There has been some great recent posting including Mashable.com and Dorkmuffin on the best outlets on the internet for new musical artists, definitely worth checking out.  However, neither mention live internet streaming, which gives the opportunity for anyone in the country, and sometimes the world, to be part of an audience seeing and hearing a performer live.  I enjoyed the last stream Unconventional South uploaded of Billy and the Sowing Circle so much, I was hung over the next morning.  That’s how real it felt, just like I was sitting at the Blue Bar in Nashville from my living room in LA.

This time things will be a little different, it’s an informal house party.  Since we are still experimenting, Michael Catalano of Unconventional South, will be flying solo with camera and sound.  It will be an intimate, uncut live performance.  If you read my post on “Stone Cold Sober in Music City” you know one of the things I love in James Szalapski’s film, “Heartworn Highways,” are the scenes of Guy Clark, Townes Van Zandt, Steve Earle and others sitting around the living room, playing music, drinking, smoking and espousing the importance of back-to-basics country.  I hope this video stream Saturday night will evoke that same feeling.

The “Sowing Circle” is a conceptual night of music Billy Falcon started two years ago.  Billy is a well established musician and songwriter, mostly known for writing over 12 songs for Bon Jovi, including most of the hits.  To Billy, the Sowing Circle is “at its worst a lot of fun, and at its best, it’s something tribal.  Unplanned and unrehearsed; it’s gifted singers, songwriters, violinists, guitar players, sax players, trumpet players, percussionists… coming together for the love of the music and nothing more.  Audiences are not merely spectators, they become part of the experience, with musicians sitting next to them and microphones set up for them to join in at will.”

Mix in some Dead, Springsteen, Bon Jovi, Hank Williams and Phish and you only begin to understand the Sowing Circle.  Tune in for this is a rare opportunity to not only hear, but see some of today’s most prolific and talented songwriters and performers including Billy’s wonderfully talented and beautiful daughter, Rose Falcon, present their music in the most honest and direct way possible.  Join Billy, Rose and all their visiting guests this Saturday, February 28th, 9:30pm EST, 8:30pm CST, 6:30pm PCT by following this UStream link.

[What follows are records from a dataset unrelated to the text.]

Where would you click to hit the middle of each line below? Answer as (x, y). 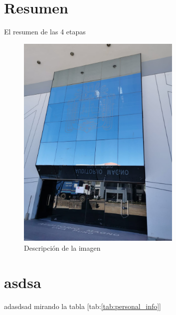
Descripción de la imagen (62, 248)
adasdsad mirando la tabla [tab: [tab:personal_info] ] (83, 306)
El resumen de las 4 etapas (45, 32)
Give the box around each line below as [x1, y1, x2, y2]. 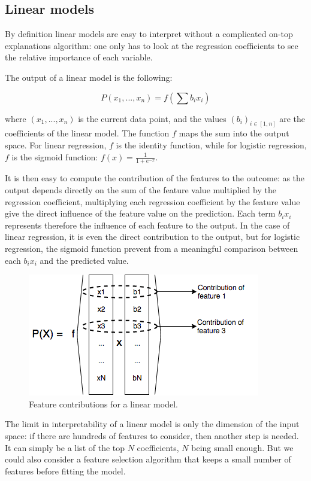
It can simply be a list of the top [5, 441, 125, 453]
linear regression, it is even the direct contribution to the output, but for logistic [5, 230, 300, 243]
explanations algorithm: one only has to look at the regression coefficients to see [5, 39, 298, 51]
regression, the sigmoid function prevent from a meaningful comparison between [5, 242, 298, 255]
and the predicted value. [40, 254, 129, 266]
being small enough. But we [191, 441, 294, 453]
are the [279, 112, 306, 124]
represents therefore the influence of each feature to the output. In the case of [5, 218, 290, 231]
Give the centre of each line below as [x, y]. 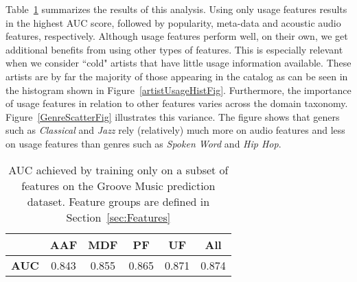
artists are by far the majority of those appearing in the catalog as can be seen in [177, 76]
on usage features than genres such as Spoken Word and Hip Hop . [143, 143]
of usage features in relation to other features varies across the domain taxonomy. [177, 103]
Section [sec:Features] [118, 217]
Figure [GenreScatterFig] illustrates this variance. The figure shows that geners [173, 116]
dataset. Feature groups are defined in [118, 201]
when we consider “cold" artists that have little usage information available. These [178, 63]
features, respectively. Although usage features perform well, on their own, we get [177, 36]
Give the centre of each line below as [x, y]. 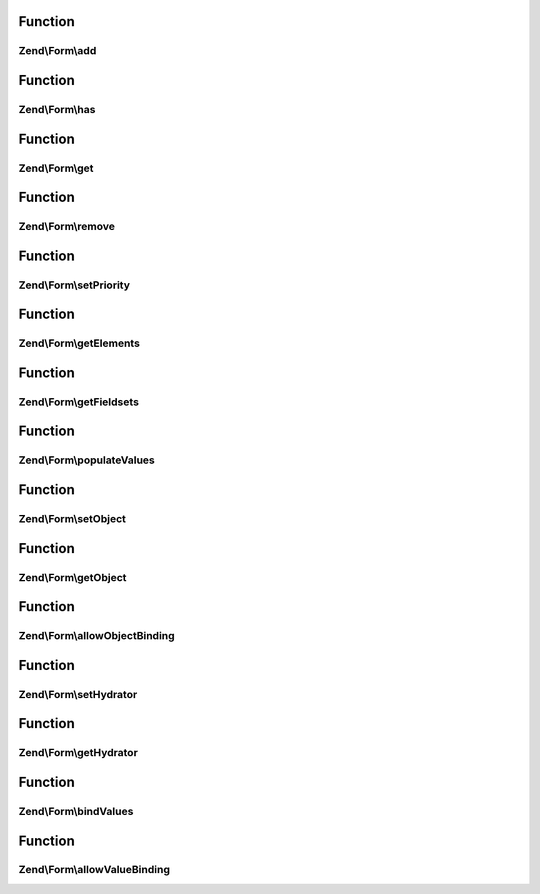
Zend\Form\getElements [79, 343]
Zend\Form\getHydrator [78, 753]
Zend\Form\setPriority [74, 285]
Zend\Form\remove [66, 227]
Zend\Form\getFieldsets [79, 402]
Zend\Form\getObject [72, 577]
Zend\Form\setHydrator [78, 694]
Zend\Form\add [57, 51]
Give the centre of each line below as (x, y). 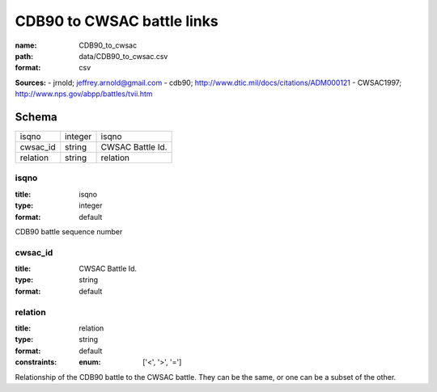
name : (26, 45)
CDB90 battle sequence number (69, 231)
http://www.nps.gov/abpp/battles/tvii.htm (84, 94)
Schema (36, 117)
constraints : (36, 362)
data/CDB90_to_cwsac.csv (123, 56)
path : (24, 56)
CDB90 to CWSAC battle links (117, 21)
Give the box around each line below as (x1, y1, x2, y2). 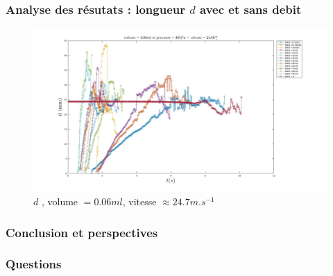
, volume (41, 194, 78, 208)
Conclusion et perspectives (6, 223, 158, 241)
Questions (6, 255, 62, 273)
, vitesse (122, 194, 157, 208)
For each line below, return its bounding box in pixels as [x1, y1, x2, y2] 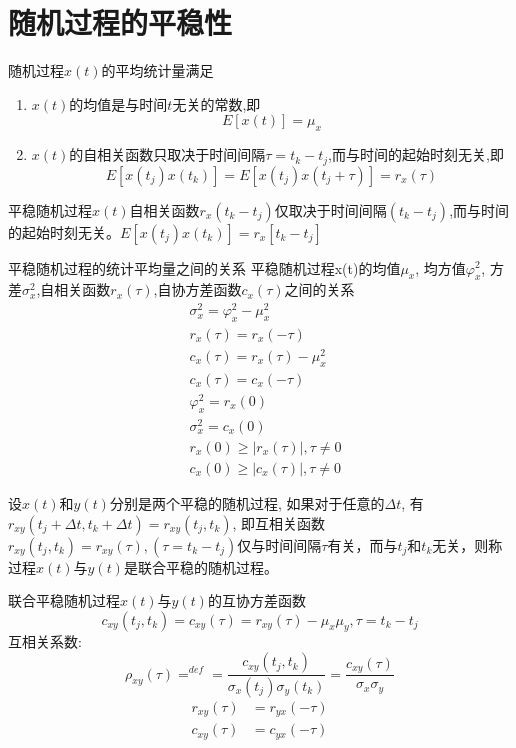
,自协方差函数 [153, 279, 242, 300]
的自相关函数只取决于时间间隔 [69, 144, 266, 165]
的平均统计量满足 [101, 60, 214, 81]
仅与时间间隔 [237, 534, 322, 555]
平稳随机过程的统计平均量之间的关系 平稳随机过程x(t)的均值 [8, 257, 401, 278]
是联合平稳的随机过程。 [123, 556, 278, 577]
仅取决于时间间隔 [274, 199, 387, 220]
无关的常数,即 [172, 93, 261, 114]
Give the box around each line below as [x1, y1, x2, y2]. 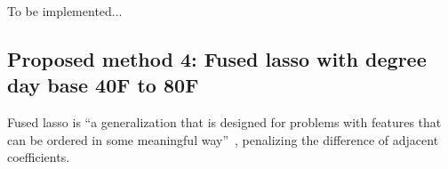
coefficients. [7, 148, 70, 166]
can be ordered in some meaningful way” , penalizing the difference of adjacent [7, 130, 439, 149]
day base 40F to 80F [7, 71, 199, 99]
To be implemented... [7, 2, 123, 20]
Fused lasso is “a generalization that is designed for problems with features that [7, 113, 442, 132]
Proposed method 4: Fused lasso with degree [7, 44, 427, 72]
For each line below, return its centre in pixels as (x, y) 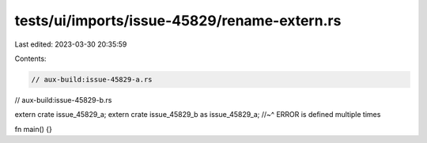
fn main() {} (34, 129)
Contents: (30, 58)
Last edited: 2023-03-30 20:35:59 (71, 44)
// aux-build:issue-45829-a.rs (92, 79)
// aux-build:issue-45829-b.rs (63, 100)
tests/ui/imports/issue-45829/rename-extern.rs (178, 21)
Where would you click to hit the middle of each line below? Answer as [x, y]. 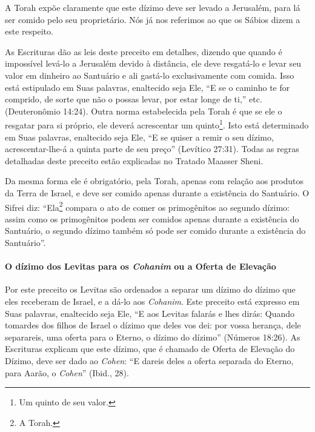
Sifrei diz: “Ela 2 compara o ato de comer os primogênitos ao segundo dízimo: [147, 206]
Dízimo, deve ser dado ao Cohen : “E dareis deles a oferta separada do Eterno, [149, 360]
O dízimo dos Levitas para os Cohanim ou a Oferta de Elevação [141, 266]
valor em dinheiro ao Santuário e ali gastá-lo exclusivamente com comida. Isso [150, 75]
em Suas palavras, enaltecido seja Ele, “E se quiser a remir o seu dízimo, [139, 137]
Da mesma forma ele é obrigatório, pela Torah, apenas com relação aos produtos [154, 181]
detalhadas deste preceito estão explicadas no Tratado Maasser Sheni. [134, 160]
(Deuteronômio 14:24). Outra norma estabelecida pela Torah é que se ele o [144, 111]
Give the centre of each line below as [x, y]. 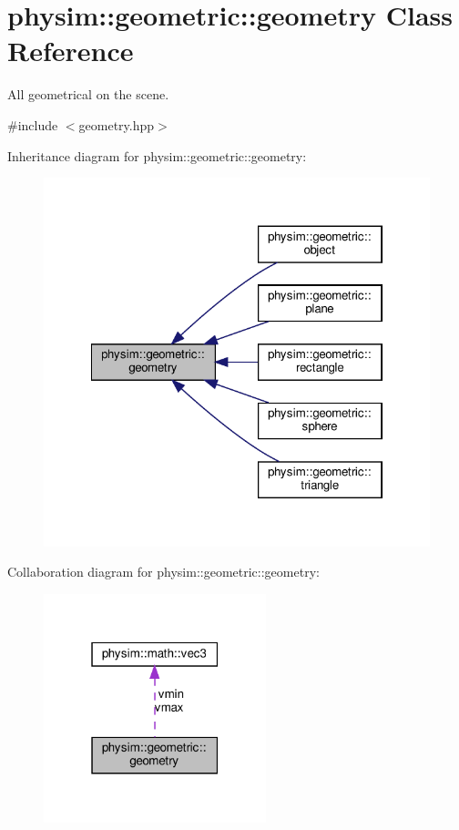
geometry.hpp [117, 124]
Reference [71, 51]
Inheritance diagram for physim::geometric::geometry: [157, 155]
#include [33, 124]
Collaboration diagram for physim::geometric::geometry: [163, 572]
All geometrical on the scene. [88, 94]

This weekend, on the West Coast, the fun doesn’t stop there.  On Sunday, March 1st at 2:30pm, the short film I produced “The Sacrifice” is playing at the Beverly Hills Shorts Film Festival.  Written and directed by Diane Namm, “The Sacrifice” recounts the gripping tale of 13-year-old Esmee Johnson on the day in which cult leader Rev. Dobbins comes to take her as his wife.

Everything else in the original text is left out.